例えば、ある店で100円のリンゴが10個売れたとする。この時GDPは100×10=1000円となる。翌日、物価変動により、リンゴが120円になり、10個売れたとする。単純に計算すると、120×10=1200円となる。(名目GDP)
しかし、物価変動の影響を取り除いた場合は、前日の100円と見なし、GDPは100×10=1000円と変わらない。(実質GDP)
しかし、翌日、りんごが15個売れたとすると、前日よりもGDPは上がったことになる。
このように物価変動を取り除いた実質GDPを見ることで、実際の経済成長度を測りやすくなる。
内閣府が公表しているGDPの数値を見ると、2019年の実質GDPは536.1兆円であり、2018年度よりも0.7%経済成長をしていることが分かる。

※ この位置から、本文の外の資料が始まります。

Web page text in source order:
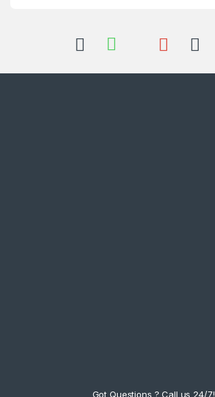
Got Questions ? Call us 24/7!
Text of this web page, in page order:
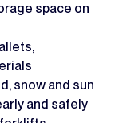
space on
snow and sun
and safely

なお、2018年において、日本はアメリカ、中国に次ぐ3位である。
一人当たりGDP
日本のGDPは高いが、幸福度は低いと言われることがある。その理由として、一人当たりGDPが低いのが一つの要因としてある。
GDPは国内で出た利益を表す。そして、その利益は我々の給与として分配される。仮にGDPを全員の国民で分配したら、536.1兆÷1.26億人=約425万円となる。これが1人当たりGDPであり、日本の平均給与である。
この一人当たりGDPは2018年では世界で26位となっている。仮に幸福度が給与だけによって左右されるものだとしたら、日本の幸福度は世界で26位となる。一概にGDPの数値=国民の幸福度とはならない。

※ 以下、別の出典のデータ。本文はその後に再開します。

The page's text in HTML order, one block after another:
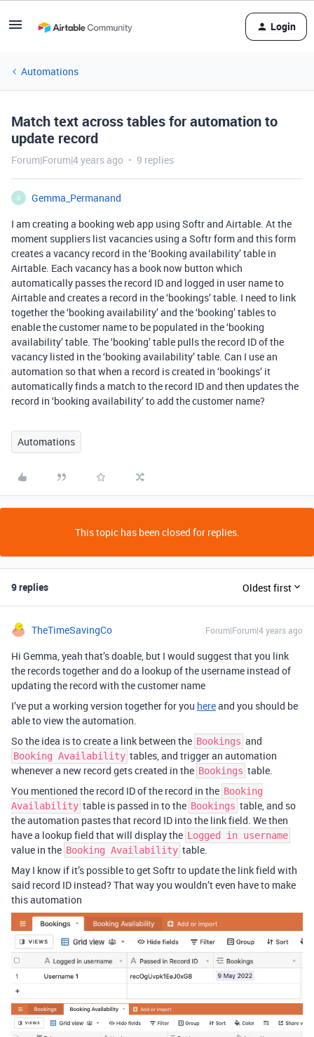
Login
Automations
Match text across tables for automation to
update record
Forum|Forum|4 years ago 9 replies
G
Gemma_Permanand
I am creating a booking web app using Softr and Airtable. At the
moment suppliers list vacancies using a Softr form and this form
creates a vacancy record in the ‘Booking availability’ table in
Airtable. Each vacancy has a book now button which
automatically passes the record ID and logged in user name to
Airtable and creates a record in the ‘bookings’ table. I need to link
together the ‘booking availability’ and the ‘booking’ tables to
enable the customer name to be populated in the ‘booking
availability’ table. The ‘booking’ table pulls the record ID of the
vacancy listed in the ‘booking availability’ table. Can I use an
automation so that when a record is created in ‘bookings’ it
automatically finds a match to the record ID and then updates the
record in ‘booking availability’ to add the customer name?
Automations
This topic has been closed for replies.
9 replies Oldest first
TheTimeSavingCo Forum|Forum|4 years ago
Hi Gemma, yeah that’s doable, but I would suggest that you link
the records together and do a lookup of the username instead of
updating the record with the customer name
I’ve put a working version together for you hereand you should be
able to view the automation.
So the idea is to create a link between the Bookings and
Booking Availability tables, and trigger an automation
whenever a new record gets created in the Bookings table.
You mentioned the record ID of the record in the Booking
Availability table is passed in to the Bookings table, and so
the automation pastes that record ID into the link field. We then
have a lookup field that will display the Logged in username
value in the Booking Availability table.
May I know if it’s possible to get Softr to update the link field with
said record ID instead? That way you wouldn’t even have to make
this automation
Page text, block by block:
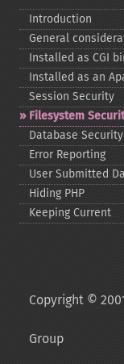
Introduction
General
Installed as CGI
Installed as an
Session Security
Filesystem
Database Security
Error Reporting
User Submitted
Hiding PHP
Keeping Current
Copyright ©
Group

また、GDP1位のアメリカは9位、GDP2位の中国は72位となっている。
まとめ
今回も数字が多い…これまでの項目をまとめると、
①GDPとは「国内」だけで出た経済価値を示す
②GDPは消費、投資、政府支出の3要素で構成される
③物価変動を取り除いた実質GDPが経済成長度を測る指標となる
④一人当たりGDPは国内の平均給与にあたる
となる。
そして、冒頭で載せた記事が指すGDPは、3要素のうち政府支出である。つまり、一律10万円給付する特別定額給付金によって、政府の支出が増え、GDPが4.4%上がるということだ。
特別定額給付金を配布することによってGDPが上がる、というのは何か違和感に感じるだろう。しかし、給付金が我々の給与だと考えれば、スッキリするのではないだろうか。
しかし、当然ながらGDPは上がらない。新型コロナの影響によって、経済がほとんどストップしている状態だ。なかなか活動できない企業もたくさんあり、利益を出せない状況だ。今後GDPは下がるだろう。
また、GDPについてはこのような見解もある。
GDPは、ある一定の時期の生産しか見ていない。過去にストックされたものはみていないから、日本は鉄道網が整備されていて便利とか、まだまだ自然環境が豊かとか、海外に比べて治安がよくて住みやすいとか、そんなことは計算されていない。
そのうえ、財・サービスを生み出せばみんなGDPを増やすから、ある工場が大気汚染をおこして住民が何人も病院にかかったとか、工場の汚水のため水質が悪化してみんながミネラルウォーターを買うようになったなんでことは、全部GDPのプラスになってしまう。無駄な公共事業だってプラスだ。